Too Closely Reflecting the Source Content Hierarchy

Some taxonomies are based heavily on certain text sources, such as the table of contents of one or a limited number of books or manuals, where the text is structured into units, chapters, main heading sections, subheading sections, etc. It is thus natural to make use of the structure of the text as a basis for the structure of the hierarchy. But there can be issues.

In the following example of a chapter and its headings from a textbook, greater hierarchical structure is needed for the corresponding taxonomy terms, and one of the topics (Units of Measure) does not belong within this hierarchy.

  Microbiology Laboratory
  --Microbiology Lab Personnel
  --Introduction to the Microscope
  --Units of Measure
  --Types of Microscopes
  --Laboratory Staining Methods
  --Culture Media

These concepts may appear in a taxonomy arranged hierarchically as follows:

  Medical laboratory technology
  NT: Laboratory equipment and supplies
       NT: Culture media
       NT: Microscopes
            NT: Microscope types
  NT: Laboratory personnel
  NT: Microscope use
       NT: Microscopy stains
  NT: Serology

  NT: Measurements and calculations
       NT: Units of measure

Another issue is that, even when the the hierarchy from the source is acceptable, the subheading-based terms are short, generic, and without context. An example is as follows:

  Eye Medications
  --Anti-inflammatory Agents
  --Antiglaucoma Agents
  --Local Anesthetics

The only correct narrower term above is Antiglaucoma Agents, as the other terms are not specific to eye medications. They could be linked as related terms instead.

Applications, Uses, or Example-Type Terms

Relying too much on certain text sources for the taxonomy may also result in erroneously creating narrower terms for the applications, uses, or examples of the broader term concept, because the text presents content that way.
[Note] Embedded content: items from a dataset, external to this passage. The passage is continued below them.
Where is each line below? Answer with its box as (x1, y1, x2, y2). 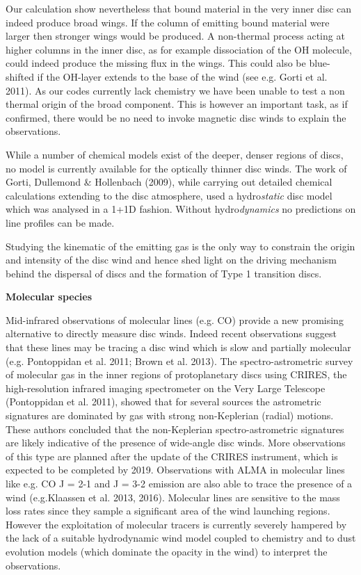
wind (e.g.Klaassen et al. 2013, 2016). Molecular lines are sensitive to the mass (6, 489, 340, 504)
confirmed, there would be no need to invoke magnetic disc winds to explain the (6, 110, 346, 124)
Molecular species (6, 289, 93, 304)
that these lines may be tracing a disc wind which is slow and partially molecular (6, 340, 351, 355)
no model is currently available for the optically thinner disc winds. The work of (6, 161, 347, 175)
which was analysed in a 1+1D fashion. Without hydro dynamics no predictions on (6, 202, 356, 216)
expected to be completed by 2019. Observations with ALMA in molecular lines (6, 462, 345, 477)
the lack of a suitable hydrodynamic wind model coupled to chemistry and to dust (6, 531, 356, 545)
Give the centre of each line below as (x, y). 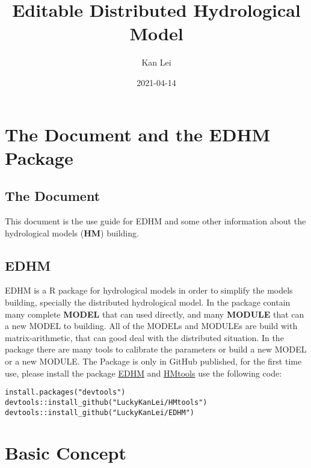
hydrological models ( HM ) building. (72, 232)
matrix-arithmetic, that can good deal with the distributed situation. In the (144, 337)
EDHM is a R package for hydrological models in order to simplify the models (149, 290)
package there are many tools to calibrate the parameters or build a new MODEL (156, 349)
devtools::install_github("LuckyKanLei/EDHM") (100, 412)
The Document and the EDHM (138, 134)
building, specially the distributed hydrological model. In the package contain (148, 302)
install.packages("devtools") (65, 393)
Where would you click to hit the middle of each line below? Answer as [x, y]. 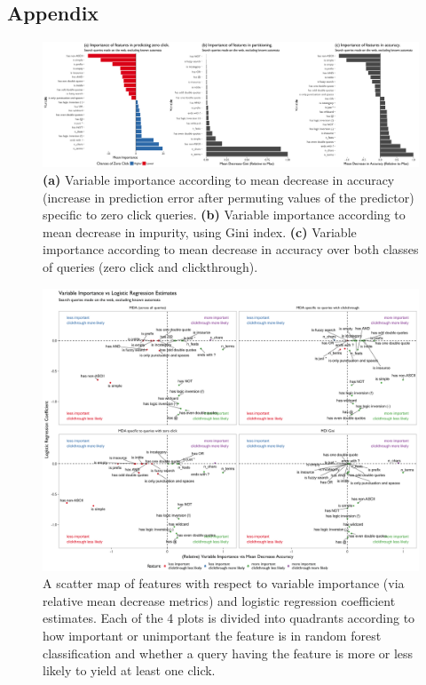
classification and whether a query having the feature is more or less [228, 653]
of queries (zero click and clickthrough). [150, 266]
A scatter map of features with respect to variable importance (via [224, 583]
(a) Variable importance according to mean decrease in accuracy [219, 179]
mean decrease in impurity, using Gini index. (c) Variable [200, 231]
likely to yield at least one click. [129, 670]
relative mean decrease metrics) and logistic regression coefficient [219, 600]
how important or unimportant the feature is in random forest [212, 635]
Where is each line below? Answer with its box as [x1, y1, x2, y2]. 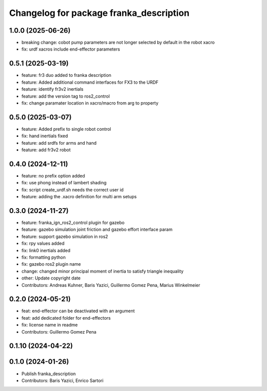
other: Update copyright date [21, 275, 81, 281]
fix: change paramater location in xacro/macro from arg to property [21, 100, 159, 106]
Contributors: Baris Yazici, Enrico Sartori [21, 377, 104, 384]
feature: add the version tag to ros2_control [21, 93, 110, 99]
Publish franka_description [21, 371, 76, 377]
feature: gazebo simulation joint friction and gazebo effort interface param [21, 226, 173, 232]
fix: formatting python [21, 254, 66, 260]
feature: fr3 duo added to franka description [21, 72, 111, 78]
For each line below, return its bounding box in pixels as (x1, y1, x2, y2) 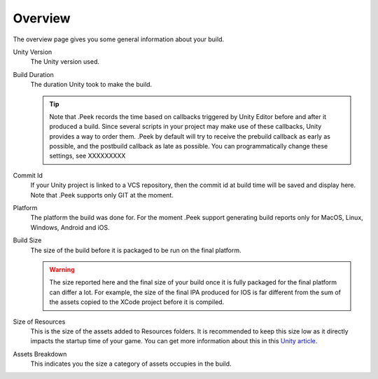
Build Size (13, 236, 42, 244)
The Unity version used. (30, 57, 100, 66)
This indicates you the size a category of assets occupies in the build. (30, 359, 232, 368)
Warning (49, 265, 75, 273)
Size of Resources (13, 317, 66, 326)
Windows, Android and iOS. (30, 223, 110, 231)
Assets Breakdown (13, 350, 67, 358)
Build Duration (13, 70, 54, 78)
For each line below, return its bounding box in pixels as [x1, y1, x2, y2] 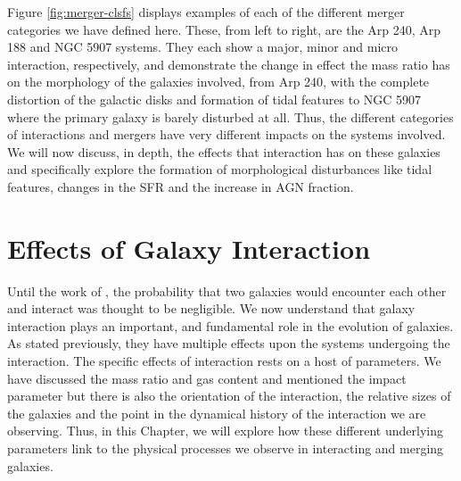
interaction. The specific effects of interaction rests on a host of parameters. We [7, 352, 441, 370]
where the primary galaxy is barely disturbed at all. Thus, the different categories [7, 107, 454, 126]
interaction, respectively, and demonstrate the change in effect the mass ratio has [7, 54, 450, 73]
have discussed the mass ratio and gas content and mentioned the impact [7, 369, 407, 387]
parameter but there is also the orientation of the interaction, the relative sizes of [7, 386, 451, 405]
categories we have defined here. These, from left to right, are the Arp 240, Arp [7, 20, 441, 38]
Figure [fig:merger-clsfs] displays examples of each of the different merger [7, 3, 405, 21]
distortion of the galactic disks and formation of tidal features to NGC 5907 [7, 89, 422, 108]
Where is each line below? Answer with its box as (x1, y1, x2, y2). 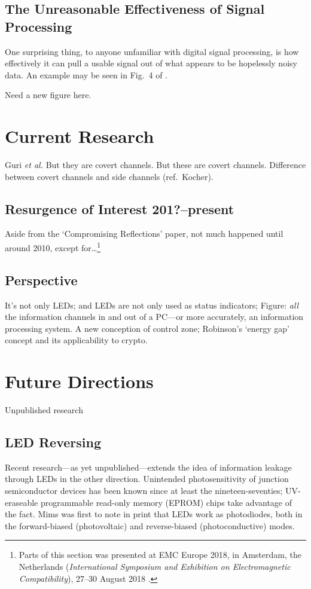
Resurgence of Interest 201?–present (5, 199, 234, 218)
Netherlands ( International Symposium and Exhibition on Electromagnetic (19, 560, 291, 572)
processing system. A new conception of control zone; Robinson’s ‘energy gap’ (5, 322, 289, 334)
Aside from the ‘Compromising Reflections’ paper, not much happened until (5, 227, 283, 240)
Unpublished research (5, 404, 83, 416)
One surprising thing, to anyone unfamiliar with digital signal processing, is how (5, 45, 299, 57)
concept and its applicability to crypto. (5, 334, 148, 346)
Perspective (5, 270, 78, 289)
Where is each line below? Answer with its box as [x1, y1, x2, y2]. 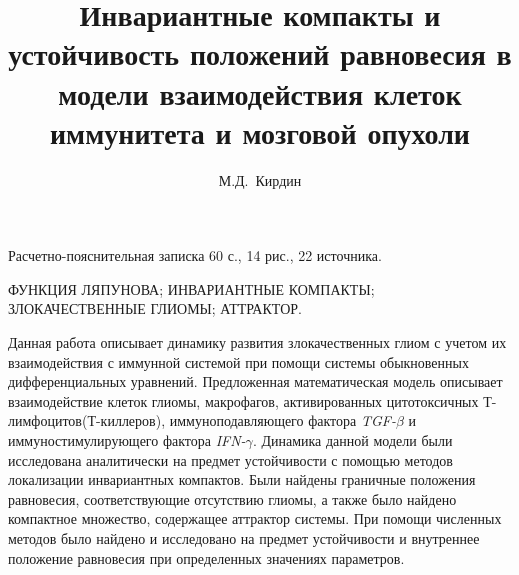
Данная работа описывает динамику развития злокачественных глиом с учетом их [8, 332, 507, 353]
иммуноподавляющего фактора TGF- [169, 410, 396, 431]
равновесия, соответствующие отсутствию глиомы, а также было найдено [8, 488, 457, 509]
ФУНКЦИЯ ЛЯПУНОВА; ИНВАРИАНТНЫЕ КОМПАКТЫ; [8, 278, 375, 299]
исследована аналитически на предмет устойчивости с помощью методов [8, 449, 453, 470]
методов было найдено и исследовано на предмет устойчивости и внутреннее [8, 528, 480, 548]
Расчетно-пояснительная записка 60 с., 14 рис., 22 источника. [8, 245, 382, 266]
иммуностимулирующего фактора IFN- [8, 430, 246, 451]
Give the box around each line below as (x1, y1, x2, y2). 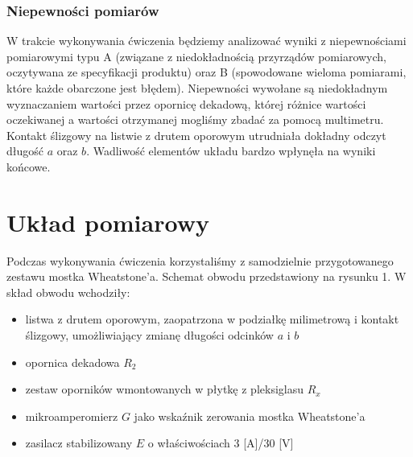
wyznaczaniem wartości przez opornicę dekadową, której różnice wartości (6, 95, 366, 112)
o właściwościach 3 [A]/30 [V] (147, 434, 294, 451)
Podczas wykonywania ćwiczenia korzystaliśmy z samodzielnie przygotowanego (6, 252, 394, 269)
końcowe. (6, 158, 51, 175)
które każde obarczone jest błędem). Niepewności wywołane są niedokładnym (6, 80, 388, 96)
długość (6, 142, 44, 159)
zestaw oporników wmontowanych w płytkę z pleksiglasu (25, 381, 304, 397)
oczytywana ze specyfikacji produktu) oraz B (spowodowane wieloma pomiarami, (6, 64, 407, 80)
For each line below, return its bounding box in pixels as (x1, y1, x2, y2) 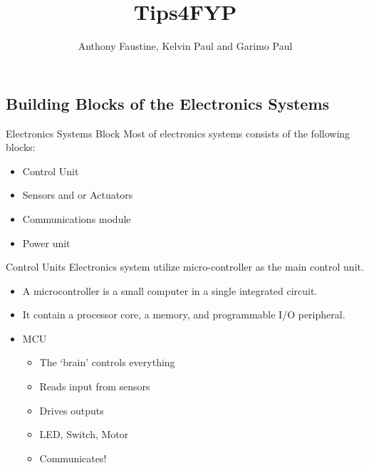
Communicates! (39, 450, 107, 465)
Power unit (22, 235, 71, 250)
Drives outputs (39, 402, 104, 417)
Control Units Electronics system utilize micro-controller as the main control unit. (6, 259, 364, 274)
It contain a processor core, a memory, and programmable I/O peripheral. (22, 307, 345, 322)
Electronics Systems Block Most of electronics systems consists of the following (6, 125, 350, 140)
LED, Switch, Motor (39, 427, 129, 442)
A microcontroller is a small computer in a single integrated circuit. (22, 283, 318, 298)
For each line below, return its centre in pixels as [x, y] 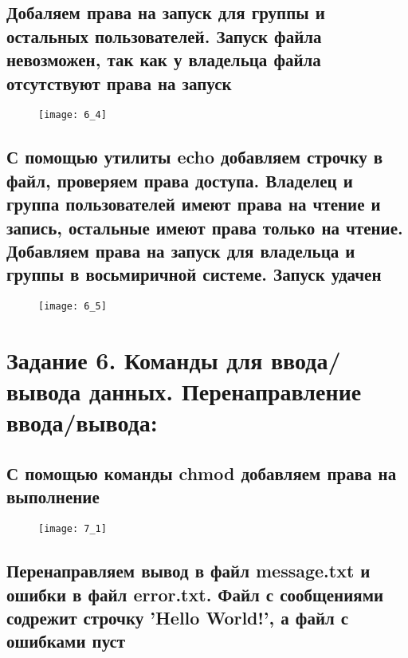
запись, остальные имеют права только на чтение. [205, 227]
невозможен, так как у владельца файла [164, 59]
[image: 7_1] [73, 529]
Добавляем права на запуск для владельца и [181, 250]
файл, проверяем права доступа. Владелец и [180, 180]
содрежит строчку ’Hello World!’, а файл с [178, 618]
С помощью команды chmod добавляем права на [202, 473]
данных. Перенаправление [225, 391]
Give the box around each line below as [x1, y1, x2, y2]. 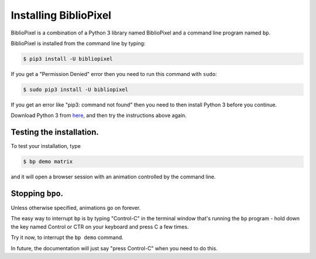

Following are several examples:

  Web Applications
  --Tourism and Travel
  --Higher Education
  --Financial Institutions
  --Software Distribution
  --Health Care

  Decision making issues
  --Ethical conflicts
  --Information sources
  --Intraorganizational conflicts
  --Social influences

  Globalization challenges
  --Cultural differences
  --Economic risk
  --Political risk
  --Managerial limitations

Each of these so-called narrower terms are merely examples within the context of the broader term. All "narrower terms" could have other uses beyond the context of the broader term. To make the hierarchy correct, either:
1) the relationship should be changed from narrower-term (NT) to related-term (RT). This would be the case, if these terms can logically exist elsewhere in the taxonomy. Also, indexing of the concepts may require a pair of terms (such as Globalization challenges AND Economic risk),
2) the narrower terms should be modified and clarified, such as Cultural challenges to globalization, Economic risk challenges to globalization, Political challenges to globalization, and Managerial challenges to globalization. This would be the case, if these terms did not exist elsewhere in the taxonomy.

In conclusion, hierarchical relationships need to be constructed independent of any sources for terms, and they need to be universal and not subject to certain contexts.